# Judo rank system?



## Ceicei (Jun 7, 2004)

Does judo have a rank system? If so, is there a color rank (similar to karate)?  If yes, how does the color rank go?  How does a person studying judo earn rank?  Is it earned by testing or competiton experience?

- Ceicei


----------



## Old Fat Kenpoka (Jun 7, 2004)

Ceicei:

Here is a link to the belt rank page on Judoinfo.com.  This is a really great website.

http://www.judoinfo.com/obi.htm

Basically, each country's Judo association has some freedom for belt colorings in the Kyu ranks.  The Judo associations in each country also have some freedom.  Typically, 1-3 Kyu is Brown.  Below 3rd Kyu, there is a lot of variety.  It is also common to have different Kyu colors for Juniors.
Promotion can be tournament based, or based on other criteria.

Here is a link to how one of the local clubs does it...
http://judoka.best.vwh.net/sjb/RankDefine.htm
Follow the links on this page to see promotion criteria for competitors and for non competitors.


----------



## arnisador (Jun 7, 2004)

In fact, the modern belt system and kyu/dan ranking system was _invented_ for Judo, by its founder.
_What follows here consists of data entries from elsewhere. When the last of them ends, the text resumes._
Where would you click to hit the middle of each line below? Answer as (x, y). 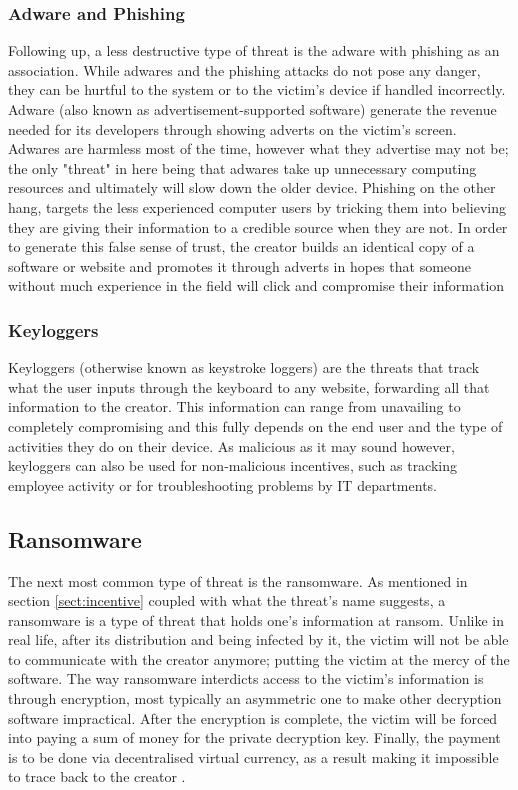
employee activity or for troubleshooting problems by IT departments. (222, 484)
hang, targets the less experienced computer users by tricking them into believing (257, 206)
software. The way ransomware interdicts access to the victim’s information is (246, 678)
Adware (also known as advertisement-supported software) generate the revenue (252, 109)
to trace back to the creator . (97, 776)
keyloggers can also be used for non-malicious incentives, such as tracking (233, 465)
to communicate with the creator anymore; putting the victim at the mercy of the (259, 658)
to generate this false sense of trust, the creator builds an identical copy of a (241, 246)
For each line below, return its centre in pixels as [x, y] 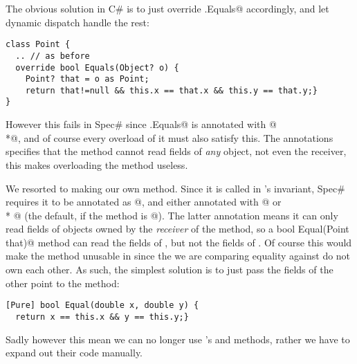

Every other system that uses colored belts and a kyu/dan type of ranking is indebted to Judo!


----------



## Ceicei (Jun 7, 2004)

Thank you for the link. I had been there previously, but it wasn't really clear-cut in what color order judo uses. I understand there is 6 kyu, but only 5 colors are mentioned (blue, yellow, orange, green, purple, so is that the order? Is it only for juniors or adults?) It gave a lot of history/background though and elaborated a lot on two color system (white & black). It did say the judokas had to learn certain things before moving up through the ranks, but doesn't specify whether its through testing of their knowledge or if simply upon learning and using them in a competitive environment. I do know that some judo schools are sports oriented.

Basically, I was hoping for some more direct answers.

- Ceicei


----------



## Gaston (Jun 7, 2004)

Good evening 

I am glad you asked.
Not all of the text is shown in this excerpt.